Pour rappel, la communauté yézidie est une minorité kurdophone pratiquant une religion monothéiste ésotérique pré-islamique. On estime qu’elle est composée d’environ 500 000 adeptes, principalement regroupés au nord de l’Irak, dans la région du Sinjar. Longtemps persécutés, les Yézidis vont connaître un véritable enfer lors de l’invasion de la région par l’Etat islamique en août 2014. Considérés par les djihadistes comme des “adorateurs du diable”, la plupart des hommes sont exécutés, tandis que les femmes et adolescentes sont réduites à l’esclavage sexuel. Les enfants, quant à eux, sont soit exécutés à leur tour, soit enrôlés pour rejoindre les rangs de Daech.

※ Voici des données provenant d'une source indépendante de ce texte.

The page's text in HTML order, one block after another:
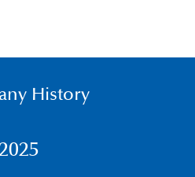
History
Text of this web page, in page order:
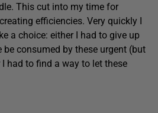
This cut into my time for
efficiencies. Very quickly I
a choice: either I had to give up
consumed by these urgent (but
had to find a way to let these
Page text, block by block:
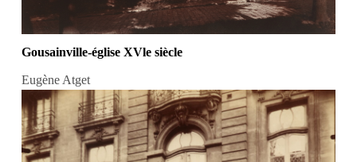
Gousainville-église XVle siècle
Eugène Atget
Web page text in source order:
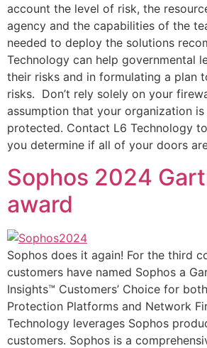
account the level of risk, the
agency and the capabilities of the
needed to deploy the solutions
Technology can help governmental
their risks and in formulating a plan
risks. Don’t rely solely on your
assumption that your organization
protected. Contact L6 Technology
you determine if all of your doors
Sophos 2024
award
Sophos does it again! For the third
customers have named Sophos a
Insights™ Customers’ Choice for
Protection Platforms and Network
Technology leverages Sophos
customers. Sophos is a
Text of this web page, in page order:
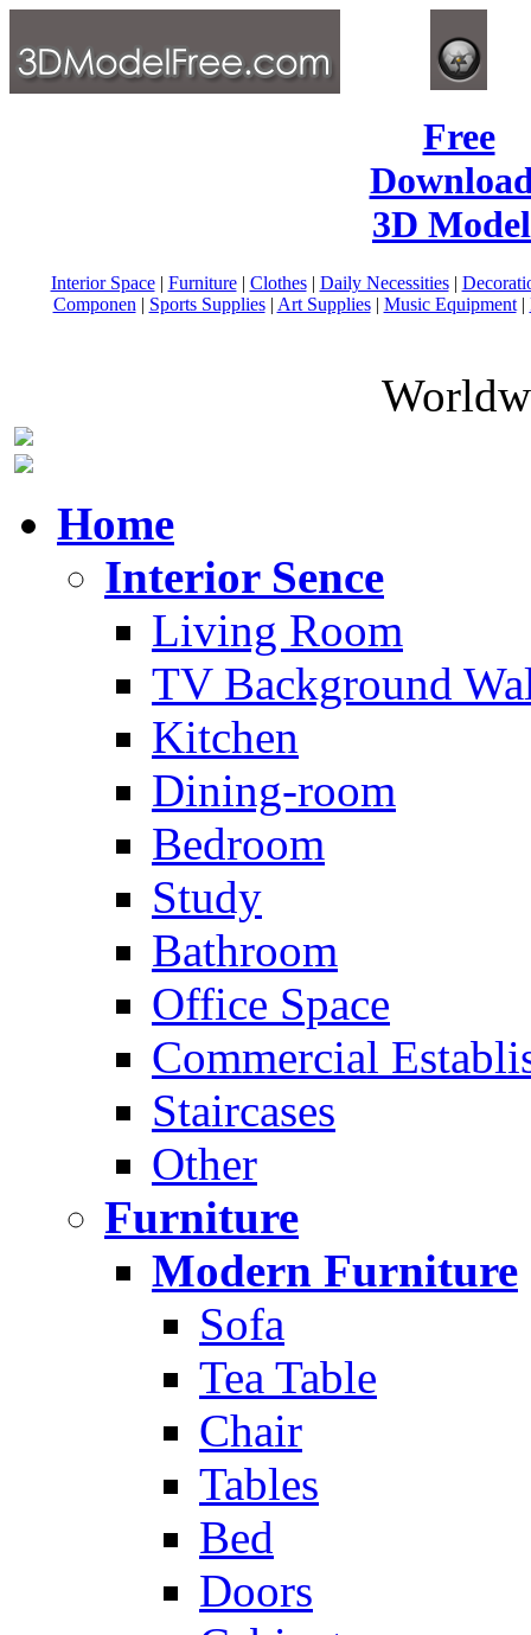
Free
3D
Interior Space| Furniture| Clothes| Daily Necessities|
Componen | Sports Supplies| Art Supplies| Music Equipment|
Home
Interior Sence
Living Room
TV Background
Kitchen
Dining-room
Bedroom
Study
Bathroom
Office Space
Commercial
Staircases
Other
Furniture
Modern Furniture
Sofa
Tea Table
Chair
Tables
Bed
Doors
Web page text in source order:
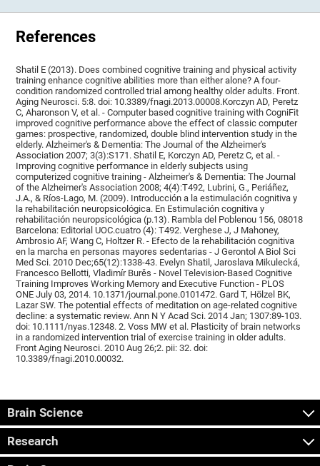
References
Shatil E (2013). Does combined cognitive training and physical activity
training enhance cognitive abilities more than either alone? A four-
condition randomized controlled trial among healthy older adults. Front.
Aging Neurosci. 5:8. doi: 10.3389/fnagi.2013.00008.Korczyn AD, Peretz
C, Aharonson V, et al. - Computer based cognitive training with CogniFit
improved cognitive performance above the effect of classic computer
games: prospective, randomized, double blind intervention study in the
elderly. Alzheimer's & Dementia: The Journal of the Alzheimer's
Association 2007; 3(3):S171. Shatil E, Korczyn AD, Peretz C, et al. -
Improving cognitive performance in elderly subjects using
computerized cognitive training - Alzheimer's & Dementia: The Journal
of the Alzheimer's Association 2008; 4(4):T492, Lubrini, G., Periáñez,
J.A., & Ríos-Lago, M. (2009). Introducción a la estimulación cognitiva y
la rehabilitación neuropsicológica. En Estimulación cognitiva y
rehabilitación neuropsicológica (p.13). Rambla del Poblenou 156, 08018
Barcelona: Editorial UOC.cuatro (4): T492. Verghese J, J Mahoney,
Ambrosio AF, Wang C, Holtzer R. - Efecto de la rehabilitación cognitiva
en la marcha en personas mayores sedentarias - J Gerontol A Biol Sci
Med Sci. 2010 Dec;65(12):1338-43. Evelyn Shatil, Jaroslava Mikulecká,
Francesco Bellotti, Vladimír Burěs - Novel Television-Based Cognitive
Training Improves Working Memory and Executive Function - PLOS
ONE July 03, 2014. 10.1371/journal.pone.0101472. Gard T, Hölzel BK,
Lazar SW. The potential effects of meditation on age-related cognitive
decline: a systematic review. Ann N Y Acad Sci. 2014 Jan; 1307:89-103.
doi: 10.1111/nyas.12348. 2. Voss MW et al. Plasticity of brain networks
in a randomized intervention trial of exercise training in older adults.
Front Aging Neurosci. 2010 Aug 26;2. pii: 32. doi:
10.3389/fnagi.2010.00032.
Brain Science
Research
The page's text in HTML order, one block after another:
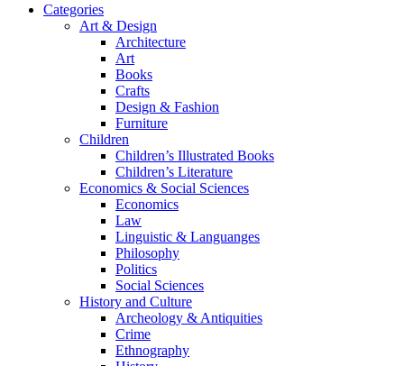
Categories
Art & Design
Architecture
Art
Books
Crafts
Design & Fashion
Furniture
Children
Children’s Illustrated Books
Children’s Literature
Economics & Social Sciences
Economics
Law
Linguistic & Languanges
Philosophy
Politics
Social Sciences
History and Culture
Archeology & Antiquities
Crime
Ethnography
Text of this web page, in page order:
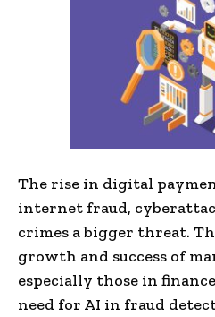
The rise in digital
internet fraud,
crimes a bigger threat.
growth and success of
especially those in
need for AI in fraud
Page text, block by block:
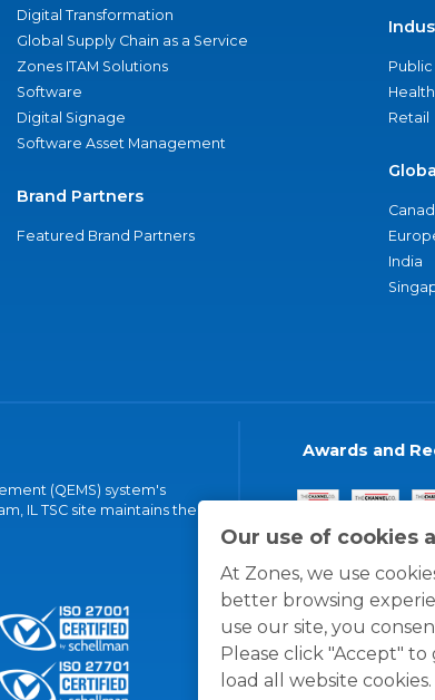
Our use of cookies
At Zones, we use
better browsing
use our site, you
Please click "Accept"
load all website
Digital Transformation
Global Supply Chain as a Service
Zones ITAM Solutions
Software
Digital Signage
Software Asset Management
Brand Partners
Featured Brand Partners
Retail
Global
India
(QEMS) system's
IL TSC site maintains the
Awards and
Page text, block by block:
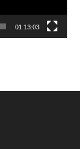
01:13:03
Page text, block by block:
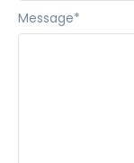
Message*
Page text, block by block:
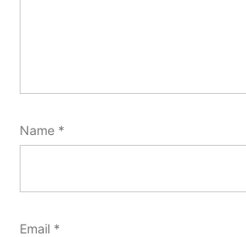
Name *
Email *
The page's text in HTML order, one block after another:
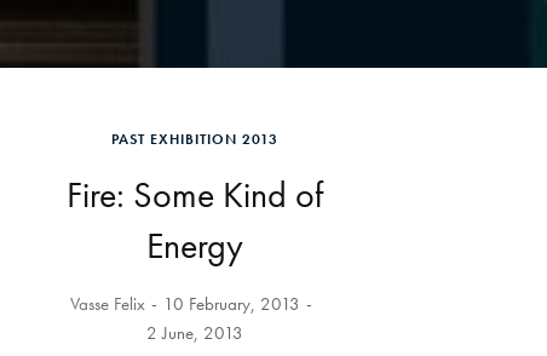
PAST EXHIBITION 2013
Fire: Some Kind of
Energy
Vasse Felix
10 February, 2013
2 June, 2013
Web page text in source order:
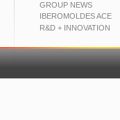
GROUP NEWS
IBEROMOLDES ACE
R&D + INNOVATION
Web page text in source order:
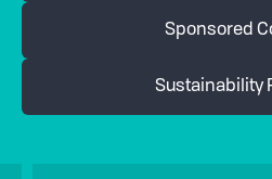
Sponsored
Sustainability
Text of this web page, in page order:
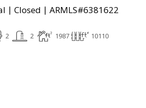
| Closed | ARMLS#6381622
2 2 1987 10110
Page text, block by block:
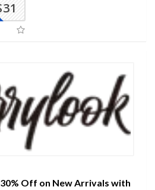
Off on New Arrivals with
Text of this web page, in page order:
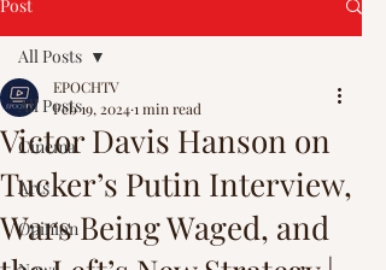
Post
All Posts
Cinema
Arts
Opinion
All Posts
Victor Davis Hanson on
Tucker’s Putin Interview,
Wars Being Waged, and
EPOCHTV
Feb 19, 20241 min read
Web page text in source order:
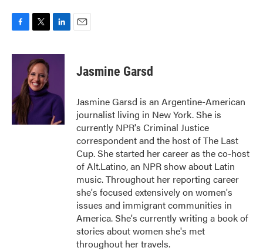
c
o
k
i
t
t
e
r
n
I
n
Jasmine Garsd
Jasmine Garsd is an Argentine-American
journalist living in New York. She is
currently NPR's Criminal Justice
correspondent and the host of The Last
Cup. She started her career as the co-host
of Alt.Latino, an NPR show about Latin
music. Throughout her reporting career
she's focused extensively on women's
issues and immigrant communities in
America. She's currently writing a book of
stories about women she's met
throughout her travels.
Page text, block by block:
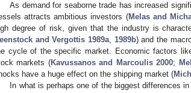
As demand for seaborne trade has increased
attracts ambitious investors (Melas and
degree of risk, given that the industry is
and Vergottis 1989a, 1989b) and the
cycle of the specific market. Economic factors
markets (Kavussanos and Marcoulis 2000;
have a huge effect on the shipping market (
In what is perhaps one of the biggest differences
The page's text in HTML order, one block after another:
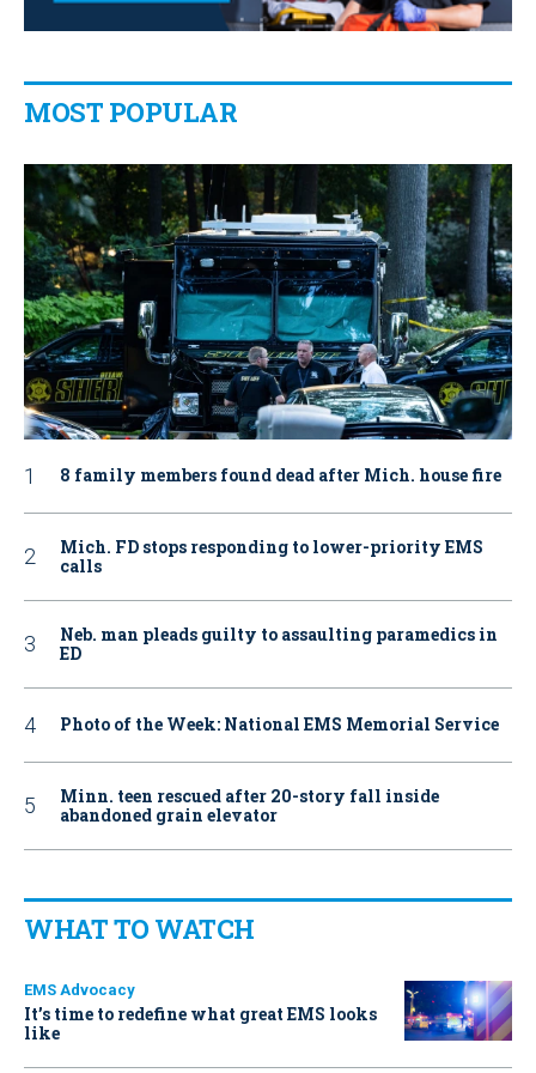
MOST POPULAR
8 family members found dead after Mich. house fire
Mich. FD stops responding to lower-priority EMS
calls
Neb. man pleads guilty to assaulting paramedics in
ED
Photo of the Week: National EMS Memorial Service
Minn. teen rescued after 20-story fall inside
abandoned grain elevator
WHAT TO WATCH
EMS Advocacy
It’s time to redefine what great EMS looks
like
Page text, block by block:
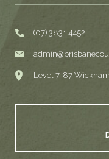
(07) 3831 4452
Level 7, 87
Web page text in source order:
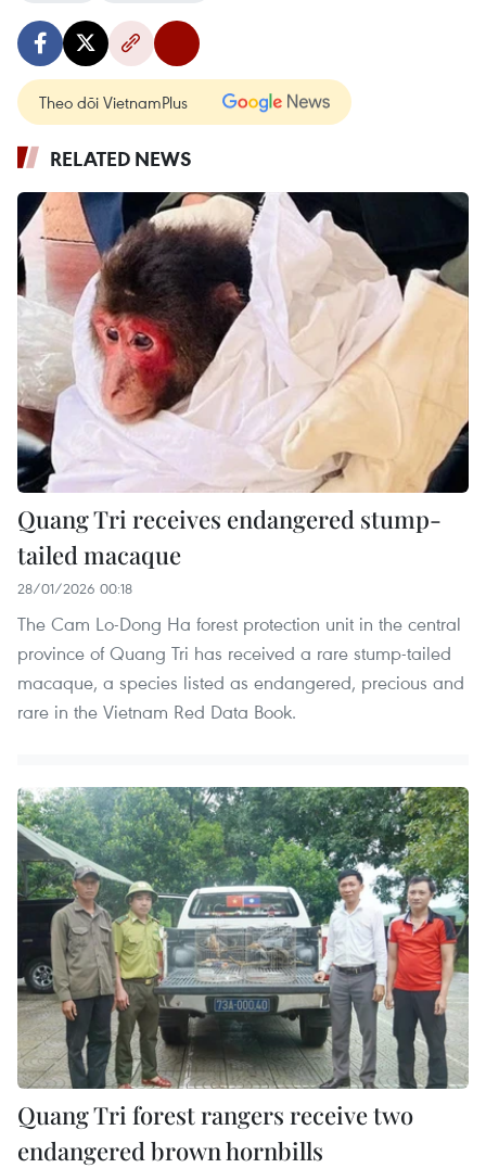
Theo dõi VietnamPlus
RELATED NEWS
Quang Tri receives endangered stump-
tailed macaque
28/01/2026 00:18
The Cam Lo-Dong Ha forest protection unit in the central
province of Quang Tri has received a rare stump-tailed
macaque, a species listed as endangered, precious and
rare in the Vietnam Red Data Book.
Quang Tri forest rangers receive two
endangered brown hornbills

20.000 à 30 000 Yézidis auraient réussi à fuir les massacres et à atteindre des camps de réfugiés situés au Kurdistan irakien.
“On n’avait plus rien, il fallait qu’on parte”
Après avoir vécu presque quatre ans dans un de ces camps avec sa mère et ses quatre sœurs – son père est “mort à la guerre” d’après ses mots -, Bahar apprend qu’un programme du gouvernement français pourrait leur permettre de rejoindre la France. Elle n’hésite pas et postule : “On ne pouvait pas rester là-bas, sous une tente et sans salaire. On n’avait plus rien, il fallait qu’on parte”, dit-elle, avant de nous expliquer avoir tenté de travailler pour gagner de l’argent, en vain. “En Irak, s’il n’y a pas un homme dans ta famille pour subvenir à tes besoins, tu ne peux pas t’en sortir”, déclare-t-elle, avant d’ajouter : “Les gens ne cessaient de me répéter que je ne pouvais pas travailler, que ce n’était pas mon rôle. C’est pour cette raison que j’ai dû quitter mon travail.”
Le programme mis en place par le gouvernement français était d’ailleurs destiné aux femmes qui avaient perdu leur mari – tué ou porté disparu – et qui ne pouvaient donc plus subvenir aux besoins de leurs familles. La mère de Bahar et ses enfants remplissaient tous les critères de sélection et leur demande a finalement été acceptée.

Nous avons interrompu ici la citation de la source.